My friends and family were also incredibly supportive this summer, and I am incredibly grateful for them as well. I really appreciate everybody who stood by my side and helped me through everything. I just love you all so much!
And as one door is being closed, another will be opening in about seven weeks at the beginning of fall semester. Kayla, Sydney, and Julia lived with me last summer and fall and we decided to live with each other this fall as well. So I'm really excited, after this last semester of reflection and soul searching, to get back into the swing of things and live with some old friends. I'm so excited!
6 comments:
I totally agree with you. Living with roommates IS hard! But they truly do teach you a lot. I didn't know you were engaged! Was it anyone I know? What happened (if it's okay that I ask...) Sorry to hear that it's over! You'll find someone even better!
Wow, i'm so proud of you! You really made the best of your situation and were able to overcome and excel in other areas! You area such a strong person and what a great example! I hope to see you around next semester! Enjoy the break!
Alli!!! I love you. :) Now that finals are over, we should go to lunch sometime. I'm not sure that I have your number, but it would be fun. Let me know if you have time. :)

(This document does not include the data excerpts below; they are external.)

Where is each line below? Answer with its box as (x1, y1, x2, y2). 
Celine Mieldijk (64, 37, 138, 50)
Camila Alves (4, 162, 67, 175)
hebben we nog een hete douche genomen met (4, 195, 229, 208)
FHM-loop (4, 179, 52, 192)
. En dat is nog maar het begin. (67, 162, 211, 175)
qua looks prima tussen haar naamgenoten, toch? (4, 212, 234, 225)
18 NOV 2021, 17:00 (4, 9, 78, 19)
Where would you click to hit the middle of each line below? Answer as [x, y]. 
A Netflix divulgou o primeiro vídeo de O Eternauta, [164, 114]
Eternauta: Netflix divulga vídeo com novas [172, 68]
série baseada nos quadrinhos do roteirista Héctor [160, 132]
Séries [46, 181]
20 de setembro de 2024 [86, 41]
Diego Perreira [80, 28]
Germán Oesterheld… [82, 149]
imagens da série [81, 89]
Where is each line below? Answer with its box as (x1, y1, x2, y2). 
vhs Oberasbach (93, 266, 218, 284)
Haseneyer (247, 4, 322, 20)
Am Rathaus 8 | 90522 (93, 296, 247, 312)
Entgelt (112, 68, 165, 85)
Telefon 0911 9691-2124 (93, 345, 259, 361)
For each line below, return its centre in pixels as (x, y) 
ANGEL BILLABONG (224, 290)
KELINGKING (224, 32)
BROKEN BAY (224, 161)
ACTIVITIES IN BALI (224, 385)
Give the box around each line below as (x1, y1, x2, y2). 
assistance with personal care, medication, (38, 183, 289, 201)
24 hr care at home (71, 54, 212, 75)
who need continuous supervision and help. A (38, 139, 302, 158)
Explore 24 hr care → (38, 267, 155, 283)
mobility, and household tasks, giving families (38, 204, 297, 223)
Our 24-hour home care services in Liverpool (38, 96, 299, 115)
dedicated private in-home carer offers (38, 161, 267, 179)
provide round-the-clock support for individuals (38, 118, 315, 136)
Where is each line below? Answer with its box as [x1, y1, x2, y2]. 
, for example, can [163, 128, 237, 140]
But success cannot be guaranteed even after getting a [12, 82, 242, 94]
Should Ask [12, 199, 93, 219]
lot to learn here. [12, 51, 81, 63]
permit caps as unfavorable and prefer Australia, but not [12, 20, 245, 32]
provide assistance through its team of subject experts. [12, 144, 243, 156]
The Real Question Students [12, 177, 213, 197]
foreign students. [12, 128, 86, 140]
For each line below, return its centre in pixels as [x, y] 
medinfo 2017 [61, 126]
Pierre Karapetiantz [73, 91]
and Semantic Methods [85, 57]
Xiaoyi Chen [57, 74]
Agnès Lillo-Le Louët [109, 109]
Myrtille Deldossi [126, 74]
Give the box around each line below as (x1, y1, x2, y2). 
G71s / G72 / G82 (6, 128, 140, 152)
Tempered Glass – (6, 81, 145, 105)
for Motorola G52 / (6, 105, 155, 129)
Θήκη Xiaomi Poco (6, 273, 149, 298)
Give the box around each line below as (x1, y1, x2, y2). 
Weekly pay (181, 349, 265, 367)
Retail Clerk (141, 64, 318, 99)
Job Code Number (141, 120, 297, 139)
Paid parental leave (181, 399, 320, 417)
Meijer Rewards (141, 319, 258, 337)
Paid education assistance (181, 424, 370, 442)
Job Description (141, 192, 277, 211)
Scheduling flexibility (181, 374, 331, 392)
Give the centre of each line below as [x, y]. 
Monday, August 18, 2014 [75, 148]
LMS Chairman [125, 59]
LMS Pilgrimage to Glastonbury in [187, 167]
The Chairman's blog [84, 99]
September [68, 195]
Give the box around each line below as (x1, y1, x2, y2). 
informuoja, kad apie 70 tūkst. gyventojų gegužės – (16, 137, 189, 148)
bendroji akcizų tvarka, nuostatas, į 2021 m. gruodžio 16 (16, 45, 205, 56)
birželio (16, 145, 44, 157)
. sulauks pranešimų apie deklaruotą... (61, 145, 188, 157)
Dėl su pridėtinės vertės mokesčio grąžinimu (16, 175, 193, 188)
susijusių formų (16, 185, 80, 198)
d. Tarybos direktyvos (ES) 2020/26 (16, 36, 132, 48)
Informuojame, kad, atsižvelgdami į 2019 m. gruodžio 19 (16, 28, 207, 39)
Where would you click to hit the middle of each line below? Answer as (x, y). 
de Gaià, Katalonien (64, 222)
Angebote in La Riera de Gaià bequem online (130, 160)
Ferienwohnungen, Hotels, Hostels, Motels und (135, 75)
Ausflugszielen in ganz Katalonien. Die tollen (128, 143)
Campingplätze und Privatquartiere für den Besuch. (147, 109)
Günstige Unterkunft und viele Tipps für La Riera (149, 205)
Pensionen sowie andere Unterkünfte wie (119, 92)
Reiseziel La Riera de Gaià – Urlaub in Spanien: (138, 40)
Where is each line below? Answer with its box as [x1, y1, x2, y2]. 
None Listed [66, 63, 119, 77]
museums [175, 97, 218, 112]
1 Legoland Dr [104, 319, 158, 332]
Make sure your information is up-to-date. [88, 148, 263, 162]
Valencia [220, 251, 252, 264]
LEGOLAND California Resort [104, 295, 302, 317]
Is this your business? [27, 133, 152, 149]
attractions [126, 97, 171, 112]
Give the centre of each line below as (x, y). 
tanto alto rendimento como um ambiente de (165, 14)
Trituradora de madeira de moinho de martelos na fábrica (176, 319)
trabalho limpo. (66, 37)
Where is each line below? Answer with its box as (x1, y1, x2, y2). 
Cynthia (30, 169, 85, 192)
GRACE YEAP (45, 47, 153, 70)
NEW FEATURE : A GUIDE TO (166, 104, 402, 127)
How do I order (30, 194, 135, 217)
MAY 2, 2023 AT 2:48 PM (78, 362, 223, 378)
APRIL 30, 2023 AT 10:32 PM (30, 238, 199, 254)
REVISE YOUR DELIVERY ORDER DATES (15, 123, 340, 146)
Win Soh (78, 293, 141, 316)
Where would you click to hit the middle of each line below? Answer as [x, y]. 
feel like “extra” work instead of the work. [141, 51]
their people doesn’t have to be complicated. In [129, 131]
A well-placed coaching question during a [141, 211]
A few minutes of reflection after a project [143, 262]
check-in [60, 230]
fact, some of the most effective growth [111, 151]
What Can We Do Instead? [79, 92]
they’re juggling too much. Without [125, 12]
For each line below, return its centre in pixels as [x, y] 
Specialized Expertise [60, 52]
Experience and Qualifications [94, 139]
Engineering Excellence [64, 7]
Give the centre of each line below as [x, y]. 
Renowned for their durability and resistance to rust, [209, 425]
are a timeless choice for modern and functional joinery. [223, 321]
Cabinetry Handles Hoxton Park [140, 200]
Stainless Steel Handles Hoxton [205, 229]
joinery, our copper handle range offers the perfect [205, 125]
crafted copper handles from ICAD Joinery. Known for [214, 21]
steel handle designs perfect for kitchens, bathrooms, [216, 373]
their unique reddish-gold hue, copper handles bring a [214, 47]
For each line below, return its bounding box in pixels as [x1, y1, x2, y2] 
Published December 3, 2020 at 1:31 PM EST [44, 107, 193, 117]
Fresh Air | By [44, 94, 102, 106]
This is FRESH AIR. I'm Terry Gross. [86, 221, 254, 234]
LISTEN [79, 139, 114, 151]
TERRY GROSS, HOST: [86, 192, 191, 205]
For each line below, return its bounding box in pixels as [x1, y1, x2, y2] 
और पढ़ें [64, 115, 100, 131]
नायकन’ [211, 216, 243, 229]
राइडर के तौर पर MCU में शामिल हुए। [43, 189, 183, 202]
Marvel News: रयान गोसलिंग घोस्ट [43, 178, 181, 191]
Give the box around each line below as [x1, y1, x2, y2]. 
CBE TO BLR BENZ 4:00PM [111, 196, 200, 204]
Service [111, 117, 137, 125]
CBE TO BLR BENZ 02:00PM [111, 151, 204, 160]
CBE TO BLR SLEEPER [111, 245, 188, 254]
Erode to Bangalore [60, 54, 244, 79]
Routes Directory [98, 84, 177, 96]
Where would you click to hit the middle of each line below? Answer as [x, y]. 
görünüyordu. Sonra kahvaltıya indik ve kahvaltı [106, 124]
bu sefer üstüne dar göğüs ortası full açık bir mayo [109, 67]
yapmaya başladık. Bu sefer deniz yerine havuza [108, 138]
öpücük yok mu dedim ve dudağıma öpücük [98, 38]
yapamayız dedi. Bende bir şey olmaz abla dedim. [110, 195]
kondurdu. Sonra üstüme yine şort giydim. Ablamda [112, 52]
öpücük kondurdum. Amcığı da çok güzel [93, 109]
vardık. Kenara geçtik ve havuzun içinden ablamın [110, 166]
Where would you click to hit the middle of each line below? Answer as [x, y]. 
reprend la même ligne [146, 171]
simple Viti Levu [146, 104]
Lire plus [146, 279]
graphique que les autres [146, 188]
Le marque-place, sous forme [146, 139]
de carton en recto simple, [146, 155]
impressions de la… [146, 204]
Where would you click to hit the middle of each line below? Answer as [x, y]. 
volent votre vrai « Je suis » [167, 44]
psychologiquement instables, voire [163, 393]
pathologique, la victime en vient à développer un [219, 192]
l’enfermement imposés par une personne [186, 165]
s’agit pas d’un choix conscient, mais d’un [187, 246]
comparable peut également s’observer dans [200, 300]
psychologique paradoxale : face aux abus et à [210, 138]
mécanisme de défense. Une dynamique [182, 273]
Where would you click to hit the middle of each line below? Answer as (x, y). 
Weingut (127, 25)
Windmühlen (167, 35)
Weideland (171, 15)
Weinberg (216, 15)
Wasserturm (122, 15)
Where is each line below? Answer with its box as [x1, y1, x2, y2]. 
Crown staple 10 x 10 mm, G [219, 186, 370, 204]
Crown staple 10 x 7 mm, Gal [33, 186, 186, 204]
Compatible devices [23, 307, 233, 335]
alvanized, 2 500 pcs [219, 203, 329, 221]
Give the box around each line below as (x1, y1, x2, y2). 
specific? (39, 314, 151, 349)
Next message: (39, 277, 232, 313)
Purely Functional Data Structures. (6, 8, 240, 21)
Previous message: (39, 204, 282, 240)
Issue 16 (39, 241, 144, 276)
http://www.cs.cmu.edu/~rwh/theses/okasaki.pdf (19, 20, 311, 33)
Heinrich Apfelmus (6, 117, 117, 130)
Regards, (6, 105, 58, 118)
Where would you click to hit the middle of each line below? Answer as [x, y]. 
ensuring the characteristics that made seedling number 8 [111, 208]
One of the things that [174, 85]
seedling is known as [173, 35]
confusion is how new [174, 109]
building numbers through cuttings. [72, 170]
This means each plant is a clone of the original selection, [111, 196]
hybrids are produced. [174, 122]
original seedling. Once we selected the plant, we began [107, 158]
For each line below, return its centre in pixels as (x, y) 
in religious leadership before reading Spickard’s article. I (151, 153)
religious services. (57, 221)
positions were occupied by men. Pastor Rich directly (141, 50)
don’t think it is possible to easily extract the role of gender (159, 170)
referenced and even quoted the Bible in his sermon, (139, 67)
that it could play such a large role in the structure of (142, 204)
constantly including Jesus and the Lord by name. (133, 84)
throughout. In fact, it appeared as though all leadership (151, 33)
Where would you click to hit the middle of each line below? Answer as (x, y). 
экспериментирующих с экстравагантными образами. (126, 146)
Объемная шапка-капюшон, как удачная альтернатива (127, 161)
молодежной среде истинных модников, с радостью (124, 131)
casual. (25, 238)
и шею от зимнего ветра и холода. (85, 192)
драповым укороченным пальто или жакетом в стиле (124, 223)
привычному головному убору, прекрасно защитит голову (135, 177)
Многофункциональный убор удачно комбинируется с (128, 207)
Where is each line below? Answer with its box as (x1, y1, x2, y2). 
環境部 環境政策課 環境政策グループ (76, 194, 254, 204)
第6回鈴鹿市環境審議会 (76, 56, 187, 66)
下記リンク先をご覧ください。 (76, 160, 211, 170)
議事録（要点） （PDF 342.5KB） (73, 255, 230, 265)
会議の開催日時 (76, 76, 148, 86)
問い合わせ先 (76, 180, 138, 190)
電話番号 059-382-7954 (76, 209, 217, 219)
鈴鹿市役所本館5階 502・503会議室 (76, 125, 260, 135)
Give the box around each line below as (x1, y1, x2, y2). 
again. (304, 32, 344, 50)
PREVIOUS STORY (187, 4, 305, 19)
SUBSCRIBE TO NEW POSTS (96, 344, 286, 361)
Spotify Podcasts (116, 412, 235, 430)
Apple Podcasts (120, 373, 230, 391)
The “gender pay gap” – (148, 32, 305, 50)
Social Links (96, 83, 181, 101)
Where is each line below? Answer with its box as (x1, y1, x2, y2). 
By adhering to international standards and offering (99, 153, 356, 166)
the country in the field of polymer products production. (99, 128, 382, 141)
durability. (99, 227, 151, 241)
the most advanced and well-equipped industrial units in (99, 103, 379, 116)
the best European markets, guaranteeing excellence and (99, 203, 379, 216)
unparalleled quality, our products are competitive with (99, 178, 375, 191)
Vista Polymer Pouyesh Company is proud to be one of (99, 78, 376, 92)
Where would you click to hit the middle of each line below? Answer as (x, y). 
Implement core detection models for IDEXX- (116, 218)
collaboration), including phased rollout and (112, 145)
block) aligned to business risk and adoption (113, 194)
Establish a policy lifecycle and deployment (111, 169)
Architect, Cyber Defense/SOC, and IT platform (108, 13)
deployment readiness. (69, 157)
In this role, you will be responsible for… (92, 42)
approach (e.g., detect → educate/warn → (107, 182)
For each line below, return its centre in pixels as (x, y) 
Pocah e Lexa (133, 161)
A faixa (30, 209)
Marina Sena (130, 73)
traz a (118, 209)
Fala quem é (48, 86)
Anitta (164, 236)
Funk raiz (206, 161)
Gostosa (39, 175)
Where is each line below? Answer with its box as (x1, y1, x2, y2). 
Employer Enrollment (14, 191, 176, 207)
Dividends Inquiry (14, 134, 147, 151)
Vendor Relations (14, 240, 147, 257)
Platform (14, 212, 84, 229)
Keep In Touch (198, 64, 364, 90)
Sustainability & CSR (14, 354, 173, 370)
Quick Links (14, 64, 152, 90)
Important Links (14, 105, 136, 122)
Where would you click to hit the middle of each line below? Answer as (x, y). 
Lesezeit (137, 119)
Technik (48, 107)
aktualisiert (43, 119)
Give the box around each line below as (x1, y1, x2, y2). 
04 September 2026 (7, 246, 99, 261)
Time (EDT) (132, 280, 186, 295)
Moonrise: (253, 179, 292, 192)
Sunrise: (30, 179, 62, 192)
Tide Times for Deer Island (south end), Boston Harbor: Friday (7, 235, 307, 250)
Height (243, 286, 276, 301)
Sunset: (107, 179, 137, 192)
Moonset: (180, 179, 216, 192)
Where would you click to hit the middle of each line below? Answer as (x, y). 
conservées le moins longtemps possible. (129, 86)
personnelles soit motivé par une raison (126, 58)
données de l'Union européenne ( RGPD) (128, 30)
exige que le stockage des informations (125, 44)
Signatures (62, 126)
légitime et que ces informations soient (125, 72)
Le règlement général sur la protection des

Oh my gosh, I got hives just reading about getting your paper printed. Computer can be a blessing or curse!!!!! You look so cute with all your roommates! You look so good. I sure do love ya!
Aww I wish I could be with the group again and be your roommate again. I miss you!!!!!
aren't girlfriends the best! my husband is my very best friend.. but i still need my girls, it never changes, so thats so great you have made some life-long frienships.. always keep them close!! you look so cute in all your pictures.. i love your hair blond, i can't get over it.